As discussed in the previous post, sophisticated social engineering email attacks are on the rise and getting more advanced every day. They prey on the trust we put in our business tools and social networks, especially when a message appears to be from someone on our contact list, or even more insidiously, when the attack is actually from a contact whose account has been compromised. The FBI estimates that over the past few years over 75% of cyberattacks start with social engineering, usually through email.

Why is Email Attack Detection a Hard ML Problem?

There are a multitude of reasons on why detecting these attacks can be extremely hard. Here are a few of them.
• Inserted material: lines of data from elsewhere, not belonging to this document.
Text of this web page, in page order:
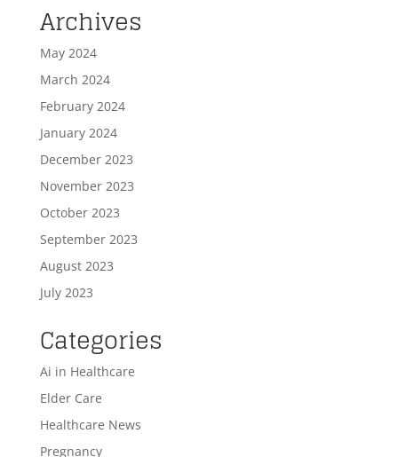
Archives
May 2024
March 2024
February 2024
January 2024
December 2023
November 2023
October 2023
September 2023
August 2023
July 2023
Categories
Ai in Healthcare
Elder Care
Healthcare News
Pregnancy
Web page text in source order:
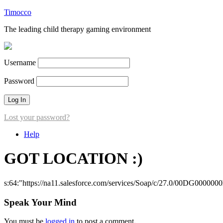
Timocco
The leading child therapy gaming environment
Username
Password
Lost your password?
Help
GOT LOCATION :)
s:64:"https://na11.salesforce.com/services/Soap/c/27.0/
Speak Your Mind
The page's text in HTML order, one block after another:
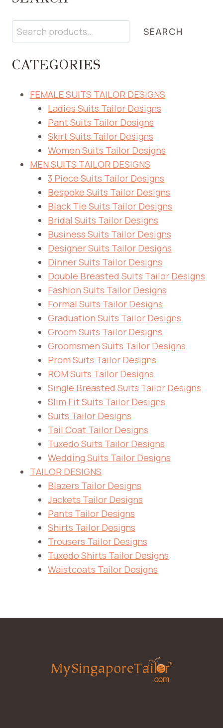
Search SEARCH
CATEGORIES
FEMALE SUITS TAILOR DESIGNS
Ladies Suits Tailor Designs
Pant Suits Tailor Designs
Skirt Suits Tailor Designs
Women Suits Tailor Designs
MEN SUITS TAILOR DESIGNS
3 Piece Suits Tailor Designs
Bespoke Suits Tailor Designs
Black Tie Suits Tailor Designs
Bridal Suits Tailor Designs
Business Suits Tailor Designs
Designer Suits Tailor Designs
Dinner Suits Tailor Designs
Double Breasted Suits Tailor Designs
Fashion Suits Tailor Designs
Formal Suits Tailor Designs
Graduation Suits Tailor Designs
Groom Suits Tailor Designs
Groomsmen Suits Tailor Designs
Prom Suits Tailor Designs
ROM Suits Tailor Designs
Single Breasted Suits Tailor Designs
Slim Fit Suits Tailor Designs
Suits Tailor Designs
Tail Coat Tailor Designs
Tuxedo Suits Tailor Designs
Wedding Suits Tailor Designs
TAILOR DESIGNS
Blazers Tailor Designs
Jackets Tailor Designs
Pants Tailor Designs
Shirts Tailor Designs
Trousers Tailor Designs
Tuxedo Shirts Tailor Designs
Waistcoats Tailor Designs

Detecting Attacks is Like Finding a Needle in a Haystack: The first challenge is that the base rate is very low. Advanced attacks are rare in comparison to the overall volume of legitimate email. For example:

  • Only 1 in 100,000 emails is an advanced spear-phishing attack.
  • Less than 1 in 10,000,000 emails is advanced business email compromise like invoice fraud or lateral spear phishing where a compromised account phishs another employee.
  • When compared to spam, which accounts for 65 in every 100 emails, we have an extremely biased classification problem, which raises all sorts of difficulties.

There's an Enormous Amount of Data: At the same time, the data we have is large (many terabytes), messy, multi-modal, and difficult to collect and serve at low latency for a real-time system. For example, features that an ML system would want to evaluate include:

  • Text of the email
  • Metadata and headers
  • History of communication for parties involved, including geo locations, IPs, etc.
  • Account sign-ins, mail filters, and browsers used
  • Content of all attachments
  • Content of all links and the landing pages those links lead to
  • …and so much more.

Turning all this data into useful features for a detection system is a huge challenge from a data engineering, as well as machine learning, point of view.

Attackers are Adversarial: To make matters worse, attackers actively manipulate the data to make it hard on ML models, constantly improving their techniques and developing entirely new strategies.

The Precision Must Be Very High: oo build a product to prevent email attacks, we must avoid false positives and the disruption of legitimate business communications, but at the same time, catch every single attack. The false-positive rate needs to be as low as one in a million!

To effectively solve this problem, we must be diligent and extremely thoughtful about how we break down the overall detection problem into components that are solved carefully.

Example of the ML Modeling Problem

Let’s start with this hypothetical email attack and imagine how we could model various dimensions and how those models come together.

Subject: Reset your password
From: Microsoft Support <>
Content: “Please click _here_ to reset the password to your account.”

This is a simple and prototypical phishing attack.

As with any well-crafted social engineering attack, it appears nearly identical to a legitimate message. In this case, it looks to be a legitimate password reset message from Microsoft. Because of this, modeling any single dimension of this message will be fruitless for classification purposes. Instead, we need to break up the problem into component sub-problems.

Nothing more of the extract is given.